* Dataset entries *
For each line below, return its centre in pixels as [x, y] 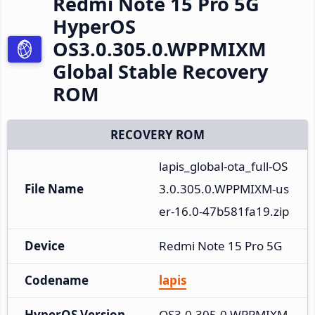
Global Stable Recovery [160, 71]
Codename [57, 280]
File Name [54, 188]
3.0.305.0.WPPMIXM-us [224, 188]
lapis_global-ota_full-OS [223, 166]
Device [45, 245]
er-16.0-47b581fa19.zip [224, 211]
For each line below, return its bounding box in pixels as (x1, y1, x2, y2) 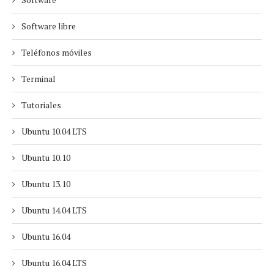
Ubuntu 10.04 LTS (21, 125, 87, 137)
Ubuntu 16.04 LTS (21, 257, 87, 268)
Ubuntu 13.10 (21, 178, 70, 190)
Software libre (21, 20, 76, 32)
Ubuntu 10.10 (21, 152, 70, 163)
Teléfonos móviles (21, 46, 92, 58)
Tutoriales (21, 99, 61, 111)
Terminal (21, 73, 56, 84)
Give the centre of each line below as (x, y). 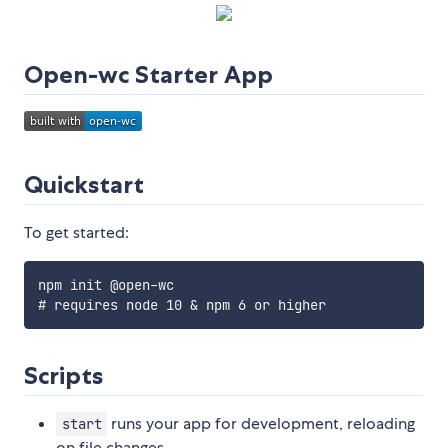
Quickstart (84, 185)
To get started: (76, 233)
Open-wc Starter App (148, 75)
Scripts (63, 376)
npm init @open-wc (105, 285)
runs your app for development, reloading (261, 424)
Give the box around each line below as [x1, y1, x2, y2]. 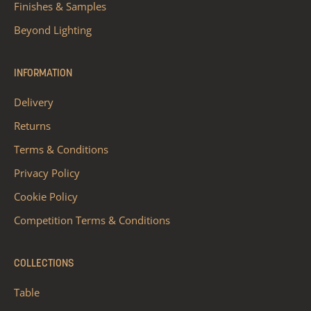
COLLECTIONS [14, 259, 74, 270]
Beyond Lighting [14, 23, 92, 37]
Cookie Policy [14, 190, 78, 204]
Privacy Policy [14, 166, 80, 180]
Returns [14, 119, 51, 133]
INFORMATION [14, 69, 72, 80]
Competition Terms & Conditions [14, 213, 170, 228]
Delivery [14, 95, 53, 110]
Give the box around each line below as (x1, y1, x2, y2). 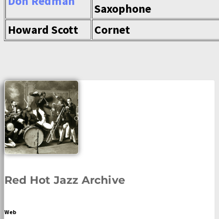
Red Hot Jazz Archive (4, 173, 125, 187)
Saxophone (94, 1, 151, 16)
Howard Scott (8, 22, 78, 37)
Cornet (94, 22, 130, 37)
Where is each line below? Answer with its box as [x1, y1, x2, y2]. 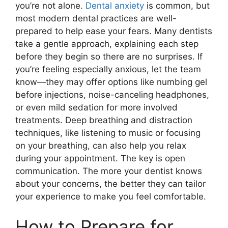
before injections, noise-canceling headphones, [15, 89, 209, 100]
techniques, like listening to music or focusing [15, 127, 201, 138]
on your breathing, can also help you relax [15, 140, 186, 151]
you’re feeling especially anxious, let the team [15, 64, 201, 74]
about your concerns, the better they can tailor [15, 178, 206, 189]
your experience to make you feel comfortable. [15, 191, 206, 202]
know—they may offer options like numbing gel [15, 76, 207, 87]
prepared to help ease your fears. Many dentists [15, 25, 212, 36]
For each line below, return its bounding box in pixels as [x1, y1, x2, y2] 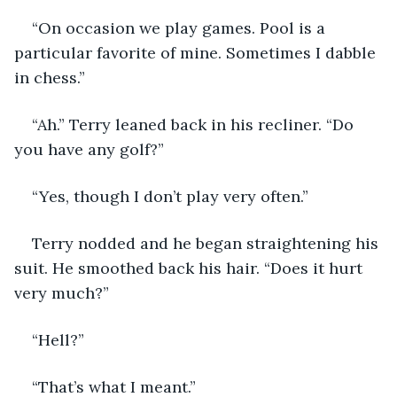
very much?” [14, 282, 109, 303]
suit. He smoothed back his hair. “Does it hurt [14, 257, 367, 278]
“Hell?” [32, 329, 84, 350]
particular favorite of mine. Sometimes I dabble [14, 42, 380, 63]
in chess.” [14, 66, 85, 88]
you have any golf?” [14, 138, 164, 160]
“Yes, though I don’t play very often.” [32, 185, 308, 206]
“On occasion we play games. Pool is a [32, 17, 330, 38]
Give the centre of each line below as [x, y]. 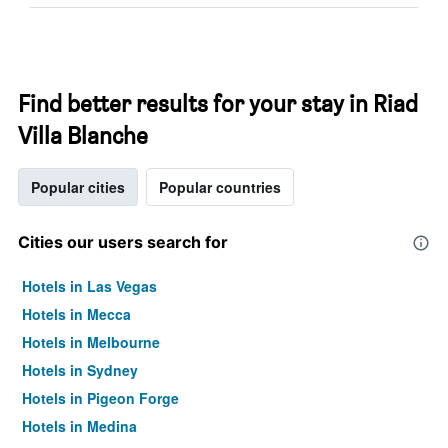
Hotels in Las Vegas [89, 286]
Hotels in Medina [79, 426]
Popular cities [78, 187]
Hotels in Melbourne [91, 342]
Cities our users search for [123, 242]
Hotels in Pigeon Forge [100, 398]
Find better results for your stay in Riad [218, 103]
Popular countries [220, 187]
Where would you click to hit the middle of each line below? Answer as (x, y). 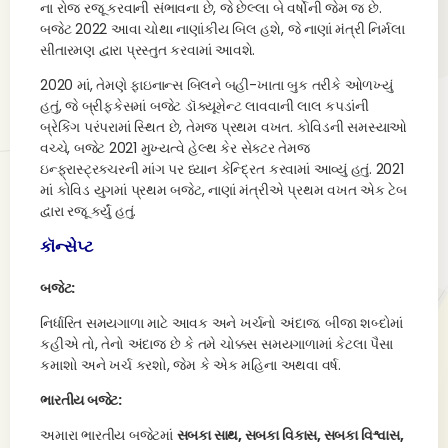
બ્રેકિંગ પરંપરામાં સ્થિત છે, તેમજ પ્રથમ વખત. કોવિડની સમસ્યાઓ (224, 127)
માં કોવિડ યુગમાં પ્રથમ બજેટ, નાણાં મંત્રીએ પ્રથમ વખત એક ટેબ (223, 190)
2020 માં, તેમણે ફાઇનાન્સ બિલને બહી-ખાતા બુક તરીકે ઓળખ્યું (216, 85)
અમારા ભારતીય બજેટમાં (108, 435)
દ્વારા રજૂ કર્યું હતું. (90, 211)
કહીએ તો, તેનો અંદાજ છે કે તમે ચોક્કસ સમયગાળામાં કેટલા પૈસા (216, 344)
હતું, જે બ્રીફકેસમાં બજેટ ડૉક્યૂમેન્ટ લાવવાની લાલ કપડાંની (204, 106)
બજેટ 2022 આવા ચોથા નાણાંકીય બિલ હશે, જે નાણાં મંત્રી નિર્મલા (222, 29)
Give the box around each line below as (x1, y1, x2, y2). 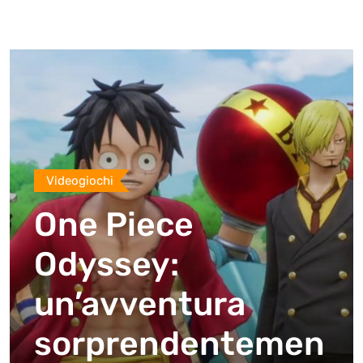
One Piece (34, 205, 194, 244)
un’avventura (34, 284, 246, 323)
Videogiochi (46, 173, 113, 188)
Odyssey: (34, 245, 179, 284)
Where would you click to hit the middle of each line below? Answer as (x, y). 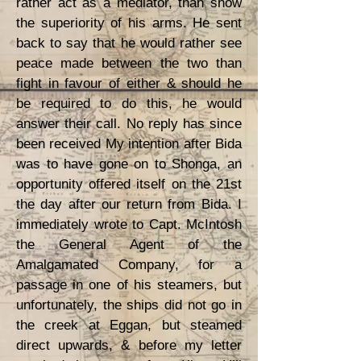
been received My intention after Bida (129, 144)
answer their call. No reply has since (129, 124)
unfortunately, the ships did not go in (129, 305)
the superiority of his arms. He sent (129, 23)
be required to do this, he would (129, 104)
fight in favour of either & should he (129, 83)
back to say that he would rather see (129, 43)
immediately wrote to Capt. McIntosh (129, 224)
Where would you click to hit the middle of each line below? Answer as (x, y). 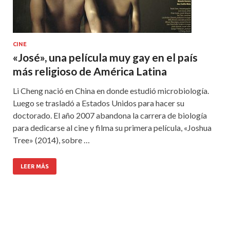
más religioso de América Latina (90, 71)
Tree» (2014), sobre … (51, 140)
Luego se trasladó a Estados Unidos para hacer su (99, 103)
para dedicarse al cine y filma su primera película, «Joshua (112, 128)
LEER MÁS (35, 167)
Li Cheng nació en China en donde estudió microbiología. (111, 91)
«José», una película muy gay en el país (105, 57)
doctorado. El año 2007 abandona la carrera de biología (110, 116)
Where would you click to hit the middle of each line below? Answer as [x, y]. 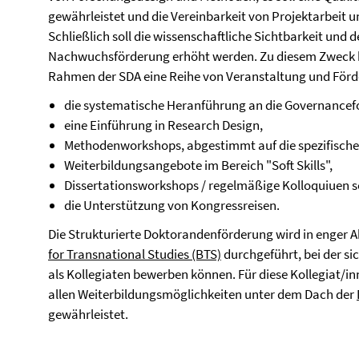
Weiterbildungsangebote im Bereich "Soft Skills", [198, 165]
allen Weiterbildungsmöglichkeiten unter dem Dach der [202, 294]
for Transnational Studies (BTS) [135, 254]
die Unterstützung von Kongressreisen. [172, 205]
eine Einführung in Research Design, [163, 125]
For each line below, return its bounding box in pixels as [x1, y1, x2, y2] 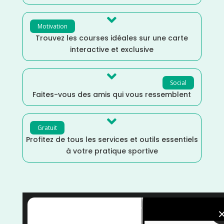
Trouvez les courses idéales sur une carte [35, 32, 188, 43]
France [163, 208, 186, 218]
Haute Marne [76, 208, 119, 218]
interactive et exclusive [70, 44, 154, 54]
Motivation [37, 21, 67, 30]
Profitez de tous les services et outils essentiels [25, 134, 198, 144]
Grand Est [125, 208, 157, 218]
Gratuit [37, 123, 57, 132]

* Your objective *
Going through the entries above, show each line that contains "play".

* Written response *
“Yes, though I don’t play very often.” [32, 185, 308, 206]
“On occasion we play games. Pool is a [32, 17, 330, 38]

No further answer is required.